Let’s suppose we are storing some entity x in the datastore.  Let’s assume entities have an initial value of zero.  There are a series of writes to x by clients:

  W(x=3), W(x=7), W(x=5)

Because the system is eventually consistent, if writes to x stop at some point, we know we will eventually read 5 — that is, R(x==5).  However in the short term a client might  for example see:

  R(x==7), R(x==0), R(x==5), R(x==3)

(Note more nodes than 2 slaves are needed for this example behavior.)

So this is our weakest form of consistency - eventually consistent with out of order reads in the short term. 

We can make this stronger.  Consider the SourceForge mongodb configuration (larger diagram here).  This configuration is eventually consistent, but we will not see the result of writes out of order.  It provides monotonic read consistency.

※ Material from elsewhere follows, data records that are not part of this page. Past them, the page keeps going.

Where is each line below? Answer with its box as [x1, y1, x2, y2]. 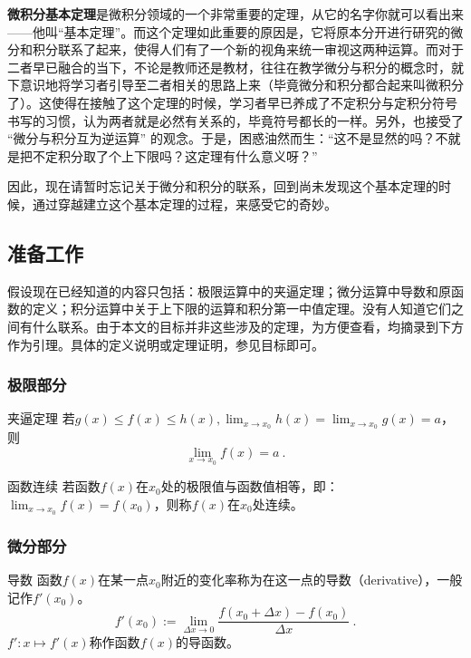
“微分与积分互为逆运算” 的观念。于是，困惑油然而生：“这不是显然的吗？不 [7, 129, 448, 148]
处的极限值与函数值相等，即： [160, 477, 339, 496]
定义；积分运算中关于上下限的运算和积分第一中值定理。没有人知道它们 [32, 299, 451, 318]
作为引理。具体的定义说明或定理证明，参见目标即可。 [7, 334, 324, 353]
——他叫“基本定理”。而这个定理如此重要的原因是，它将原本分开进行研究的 [7, 22, 451, 41]
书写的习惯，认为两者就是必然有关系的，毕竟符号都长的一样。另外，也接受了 [7, 111, 464, 130]
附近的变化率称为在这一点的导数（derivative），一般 [160, 570, 463, 589]
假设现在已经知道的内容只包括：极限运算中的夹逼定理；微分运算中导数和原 [7, 281, 451, 300]

One possible eventual consistency property is read-your-own-writes consistency, meaning a process is guaranteed to see the writes it has made when it does reads.  This is a very useful property that makes programming easier. Note that neither of the above examples provide read-your-own-writes consistency.  Also worth considering with this model is the definition of “your”.  On a web application, that might be the user.  If the system’s load balancer sends requests to different app servers, having read-your-own-write consistency for a single app server might not solve the real world consistency need.

EC Use Case Checklist

Thus when using eventual consistency, it is good for the architect to ask:

  • can my use case tolerate stale reads?
  • can it tolerate reading values out of order?  if not, is my configuration monotonic read consistent?
  • can it tolerate not reading my own writes?  if not, is my configuration read-your-own-write consistent?